--- Data shown ---
---*---

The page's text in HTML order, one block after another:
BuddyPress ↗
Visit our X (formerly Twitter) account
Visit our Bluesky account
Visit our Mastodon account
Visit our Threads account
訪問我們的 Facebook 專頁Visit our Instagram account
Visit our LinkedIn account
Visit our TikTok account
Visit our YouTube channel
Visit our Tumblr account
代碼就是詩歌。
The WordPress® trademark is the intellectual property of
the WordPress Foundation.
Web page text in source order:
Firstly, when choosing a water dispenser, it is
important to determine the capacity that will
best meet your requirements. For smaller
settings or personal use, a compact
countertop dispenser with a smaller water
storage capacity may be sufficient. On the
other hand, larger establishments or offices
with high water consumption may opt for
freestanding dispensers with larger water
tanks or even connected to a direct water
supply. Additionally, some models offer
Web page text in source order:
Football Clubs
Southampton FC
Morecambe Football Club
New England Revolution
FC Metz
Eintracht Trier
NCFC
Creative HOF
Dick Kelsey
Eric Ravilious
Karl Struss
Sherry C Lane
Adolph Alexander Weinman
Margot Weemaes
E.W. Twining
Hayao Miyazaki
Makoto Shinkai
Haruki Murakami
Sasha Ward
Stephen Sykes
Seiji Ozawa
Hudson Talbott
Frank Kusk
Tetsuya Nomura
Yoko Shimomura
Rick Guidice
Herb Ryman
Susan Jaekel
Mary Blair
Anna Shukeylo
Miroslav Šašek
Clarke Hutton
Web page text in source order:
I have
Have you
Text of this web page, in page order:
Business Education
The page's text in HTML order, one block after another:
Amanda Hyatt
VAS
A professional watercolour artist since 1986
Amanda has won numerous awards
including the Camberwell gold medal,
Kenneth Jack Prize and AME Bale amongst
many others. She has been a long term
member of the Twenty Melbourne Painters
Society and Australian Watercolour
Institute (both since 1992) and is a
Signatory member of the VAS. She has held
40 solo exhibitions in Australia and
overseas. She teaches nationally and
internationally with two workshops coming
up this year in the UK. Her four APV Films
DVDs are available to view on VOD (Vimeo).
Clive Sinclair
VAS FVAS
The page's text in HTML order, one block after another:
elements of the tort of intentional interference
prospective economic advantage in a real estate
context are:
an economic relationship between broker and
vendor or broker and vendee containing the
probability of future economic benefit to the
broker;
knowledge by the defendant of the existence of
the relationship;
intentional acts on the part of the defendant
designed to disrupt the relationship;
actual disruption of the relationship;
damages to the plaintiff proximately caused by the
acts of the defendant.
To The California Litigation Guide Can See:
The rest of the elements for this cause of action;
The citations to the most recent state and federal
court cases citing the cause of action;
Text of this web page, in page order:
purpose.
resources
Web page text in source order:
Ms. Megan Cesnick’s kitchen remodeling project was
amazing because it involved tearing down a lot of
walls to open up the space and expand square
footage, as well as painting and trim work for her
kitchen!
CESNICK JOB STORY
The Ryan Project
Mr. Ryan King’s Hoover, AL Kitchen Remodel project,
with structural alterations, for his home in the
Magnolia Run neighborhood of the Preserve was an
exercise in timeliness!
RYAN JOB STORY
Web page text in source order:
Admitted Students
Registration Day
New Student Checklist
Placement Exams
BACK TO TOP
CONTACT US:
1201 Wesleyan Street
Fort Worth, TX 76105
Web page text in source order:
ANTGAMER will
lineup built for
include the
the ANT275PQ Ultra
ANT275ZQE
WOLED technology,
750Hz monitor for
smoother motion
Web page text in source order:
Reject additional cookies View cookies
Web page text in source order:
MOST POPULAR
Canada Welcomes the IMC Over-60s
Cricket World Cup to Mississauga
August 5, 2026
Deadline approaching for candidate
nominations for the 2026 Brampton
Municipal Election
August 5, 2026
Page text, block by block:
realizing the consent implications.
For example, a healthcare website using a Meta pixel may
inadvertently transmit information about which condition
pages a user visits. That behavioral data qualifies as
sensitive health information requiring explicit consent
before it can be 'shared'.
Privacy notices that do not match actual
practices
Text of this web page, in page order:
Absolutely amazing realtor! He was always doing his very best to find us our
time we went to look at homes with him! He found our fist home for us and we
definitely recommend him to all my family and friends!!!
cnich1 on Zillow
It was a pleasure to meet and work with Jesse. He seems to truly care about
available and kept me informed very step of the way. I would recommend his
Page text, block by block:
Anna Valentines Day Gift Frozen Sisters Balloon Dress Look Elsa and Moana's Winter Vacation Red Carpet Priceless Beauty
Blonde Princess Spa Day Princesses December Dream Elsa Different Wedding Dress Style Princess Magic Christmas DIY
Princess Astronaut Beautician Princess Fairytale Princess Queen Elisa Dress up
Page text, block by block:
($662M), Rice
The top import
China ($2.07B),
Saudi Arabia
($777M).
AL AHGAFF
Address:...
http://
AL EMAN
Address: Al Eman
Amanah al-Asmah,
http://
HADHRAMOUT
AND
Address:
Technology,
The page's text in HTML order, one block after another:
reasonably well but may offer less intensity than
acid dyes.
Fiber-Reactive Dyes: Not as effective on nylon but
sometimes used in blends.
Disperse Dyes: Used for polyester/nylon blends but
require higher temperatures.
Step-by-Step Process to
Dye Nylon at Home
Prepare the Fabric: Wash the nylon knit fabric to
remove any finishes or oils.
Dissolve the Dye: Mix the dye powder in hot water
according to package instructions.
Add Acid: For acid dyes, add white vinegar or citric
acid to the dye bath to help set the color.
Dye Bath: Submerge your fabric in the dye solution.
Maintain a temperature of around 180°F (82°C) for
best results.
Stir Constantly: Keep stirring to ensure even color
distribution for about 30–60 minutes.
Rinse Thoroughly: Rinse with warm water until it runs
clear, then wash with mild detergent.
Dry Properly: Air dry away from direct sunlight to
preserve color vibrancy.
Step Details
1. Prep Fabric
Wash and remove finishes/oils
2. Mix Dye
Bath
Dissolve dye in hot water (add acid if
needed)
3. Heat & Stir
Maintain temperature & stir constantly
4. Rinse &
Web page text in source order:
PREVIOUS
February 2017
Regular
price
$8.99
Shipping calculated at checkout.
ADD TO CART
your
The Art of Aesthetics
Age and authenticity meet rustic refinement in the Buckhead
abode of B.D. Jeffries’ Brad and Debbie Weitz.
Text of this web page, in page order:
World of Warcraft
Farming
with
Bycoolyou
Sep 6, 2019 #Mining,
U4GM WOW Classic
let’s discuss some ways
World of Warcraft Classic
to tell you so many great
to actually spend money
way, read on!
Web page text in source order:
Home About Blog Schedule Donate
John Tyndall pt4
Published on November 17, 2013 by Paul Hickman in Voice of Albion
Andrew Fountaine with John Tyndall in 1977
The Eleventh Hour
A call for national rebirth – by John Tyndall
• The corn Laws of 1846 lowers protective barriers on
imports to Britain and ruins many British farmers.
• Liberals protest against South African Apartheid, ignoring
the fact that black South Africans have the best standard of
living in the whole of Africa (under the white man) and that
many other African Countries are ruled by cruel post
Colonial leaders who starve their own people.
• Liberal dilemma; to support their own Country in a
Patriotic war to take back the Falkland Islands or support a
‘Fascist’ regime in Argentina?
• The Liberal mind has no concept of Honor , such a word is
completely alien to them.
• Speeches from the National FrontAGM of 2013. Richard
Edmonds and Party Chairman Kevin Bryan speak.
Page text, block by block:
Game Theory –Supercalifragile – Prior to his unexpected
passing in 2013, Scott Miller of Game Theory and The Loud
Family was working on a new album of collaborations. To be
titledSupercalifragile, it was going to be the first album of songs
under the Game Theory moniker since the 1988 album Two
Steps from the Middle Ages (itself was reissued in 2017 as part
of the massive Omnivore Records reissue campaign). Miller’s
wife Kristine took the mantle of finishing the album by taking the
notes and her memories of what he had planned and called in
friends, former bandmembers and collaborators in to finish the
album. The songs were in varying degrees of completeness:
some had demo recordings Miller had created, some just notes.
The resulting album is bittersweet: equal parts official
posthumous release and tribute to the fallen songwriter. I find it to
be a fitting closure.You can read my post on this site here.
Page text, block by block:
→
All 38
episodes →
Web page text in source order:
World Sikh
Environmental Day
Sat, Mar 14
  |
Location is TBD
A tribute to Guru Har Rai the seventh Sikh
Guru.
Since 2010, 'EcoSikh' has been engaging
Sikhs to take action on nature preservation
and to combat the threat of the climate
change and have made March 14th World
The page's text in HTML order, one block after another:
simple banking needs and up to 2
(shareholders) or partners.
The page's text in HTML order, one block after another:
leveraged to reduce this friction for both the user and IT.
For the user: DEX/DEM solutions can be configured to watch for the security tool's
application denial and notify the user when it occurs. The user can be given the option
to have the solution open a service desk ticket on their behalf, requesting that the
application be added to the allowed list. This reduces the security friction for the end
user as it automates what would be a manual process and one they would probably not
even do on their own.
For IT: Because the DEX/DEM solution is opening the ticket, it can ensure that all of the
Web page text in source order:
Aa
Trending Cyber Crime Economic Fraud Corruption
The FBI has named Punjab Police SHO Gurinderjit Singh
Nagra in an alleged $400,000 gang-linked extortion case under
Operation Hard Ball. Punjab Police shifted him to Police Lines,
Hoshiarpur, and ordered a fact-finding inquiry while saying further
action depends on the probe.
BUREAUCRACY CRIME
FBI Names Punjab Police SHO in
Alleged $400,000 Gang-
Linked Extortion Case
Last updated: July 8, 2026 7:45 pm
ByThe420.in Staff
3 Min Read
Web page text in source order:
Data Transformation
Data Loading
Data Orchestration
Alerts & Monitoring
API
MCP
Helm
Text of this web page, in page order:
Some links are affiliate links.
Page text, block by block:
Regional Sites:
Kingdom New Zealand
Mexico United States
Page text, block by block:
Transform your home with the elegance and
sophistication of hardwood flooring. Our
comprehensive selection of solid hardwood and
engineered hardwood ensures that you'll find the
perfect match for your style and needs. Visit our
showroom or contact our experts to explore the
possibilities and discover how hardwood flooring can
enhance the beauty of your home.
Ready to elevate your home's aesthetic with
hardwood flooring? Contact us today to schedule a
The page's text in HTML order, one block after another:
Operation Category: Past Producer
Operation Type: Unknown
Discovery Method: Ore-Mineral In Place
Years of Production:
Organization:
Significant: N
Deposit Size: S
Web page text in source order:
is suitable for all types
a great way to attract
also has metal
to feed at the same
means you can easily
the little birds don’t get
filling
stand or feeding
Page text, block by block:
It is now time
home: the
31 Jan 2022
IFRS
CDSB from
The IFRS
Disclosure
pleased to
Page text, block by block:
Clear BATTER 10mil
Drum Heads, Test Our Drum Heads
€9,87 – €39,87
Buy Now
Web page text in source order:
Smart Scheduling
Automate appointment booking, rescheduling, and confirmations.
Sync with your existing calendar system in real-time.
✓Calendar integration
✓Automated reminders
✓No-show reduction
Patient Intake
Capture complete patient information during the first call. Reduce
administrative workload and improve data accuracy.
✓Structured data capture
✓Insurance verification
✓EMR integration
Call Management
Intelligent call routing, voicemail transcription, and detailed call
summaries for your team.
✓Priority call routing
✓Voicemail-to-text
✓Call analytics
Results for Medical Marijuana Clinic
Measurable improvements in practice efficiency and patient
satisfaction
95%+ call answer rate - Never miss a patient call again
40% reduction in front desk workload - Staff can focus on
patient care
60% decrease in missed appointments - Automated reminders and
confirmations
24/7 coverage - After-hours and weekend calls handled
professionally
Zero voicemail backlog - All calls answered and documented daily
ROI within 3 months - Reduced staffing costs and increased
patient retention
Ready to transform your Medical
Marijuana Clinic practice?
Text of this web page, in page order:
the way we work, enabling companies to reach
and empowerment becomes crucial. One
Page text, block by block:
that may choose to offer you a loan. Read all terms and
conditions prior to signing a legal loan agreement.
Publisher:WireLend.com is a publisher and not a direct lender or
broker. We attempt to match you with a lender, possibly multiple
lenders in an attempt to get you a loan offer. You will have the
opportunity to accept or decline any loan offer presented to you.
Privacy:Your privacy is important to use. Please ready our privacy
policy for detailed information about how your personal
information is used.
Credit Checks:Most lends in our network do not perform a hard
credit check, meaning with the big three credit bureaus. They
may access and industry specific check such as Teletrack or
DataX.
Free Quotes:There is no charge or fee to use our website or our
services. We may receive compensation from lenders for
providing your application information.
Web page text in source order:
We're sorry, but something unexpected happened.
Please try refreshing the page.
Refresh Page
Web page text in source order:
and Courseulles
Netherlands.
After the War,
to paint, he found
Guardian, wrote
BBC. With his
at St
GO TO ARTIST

---*---

--- What is required ---
Each line of the records, from the opening one through the line holding "The WordPress® trademark", should be restated word for word, with nothing else in the answer.

--- Exercise solution ---
The page's text in HTML order, one block after another:
BuddyPress ↗
Visit our X (formerly Twitter) account
Visit our Bluesky account
Visit our Mastodon account
Visit our Threads account
訪問我們的 Facebook 專頁Visit our Instagram account
Visit our LinkedIn account
Visit our TikTok account
Visit our YouTube channel
Visit our Tumblr account
代碼就是詩歌。
The WordPress® trademark is the intellectual property of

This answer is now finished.